_AIM OF THE TASK_
Which lines below include "with"? Copy them all.

**** INPUT MATERIAL

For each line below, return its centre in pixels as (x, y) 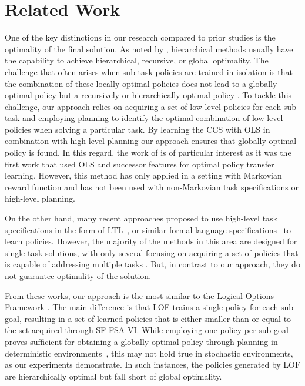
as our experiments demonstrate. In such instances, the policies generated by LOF (153, 365)
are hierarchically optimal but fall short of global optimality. (113, 376)
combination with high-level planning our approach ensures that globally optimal (151, 141)
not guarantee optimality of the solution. (78, 276)
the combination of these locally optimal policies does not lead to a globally (141, 83)
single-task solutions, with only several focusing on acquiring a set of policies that (152, 252)
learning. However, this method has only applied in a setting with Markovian (143, 175)
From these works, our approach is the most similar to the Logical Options (139, 295)

********

_ANSWER BOX_
combination with high-level planning our approach ensures that globally optimal (151, 141)
single-task solutions, with only several focusing on acquiring a set of policies that (152, 252)
learning. However, this method has only applied in a setting with Markovian (143, 175)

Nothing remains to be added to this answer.